PROBLEM DESCRIPTION:
All lines from the one containing "2 . As mentioned" through the end of the data below must be reproduced exactly, and no others.

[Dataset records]

____________

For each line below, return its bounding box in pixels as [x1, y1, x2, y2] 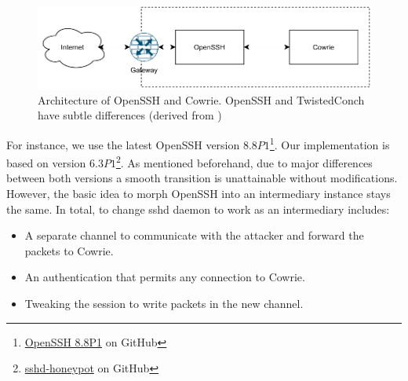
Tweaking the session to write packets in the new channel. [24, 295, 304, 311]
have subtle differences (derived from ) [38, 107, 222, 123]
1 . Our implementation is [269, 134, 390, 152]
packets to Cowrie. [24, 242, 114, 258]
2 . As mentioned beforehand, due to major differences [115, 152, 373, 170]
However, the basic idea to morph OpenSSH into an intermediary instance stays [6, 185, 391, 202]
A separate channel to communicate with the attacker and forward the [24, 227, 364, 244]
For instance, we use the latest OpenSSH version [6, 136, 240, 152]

____________

REPLY:
2 . As mentioned beforehand, due to major differences [115, 152, 373, 170]
However, the basic idea to morph OpenSSH into an intermediary instance stays [6, 185, 391, 202]
A separate channel to communicate with the attacker and forward the [24, 227, 364, 244]
For instance, we use the latest OpenSSH version [6, 136, 240, 152]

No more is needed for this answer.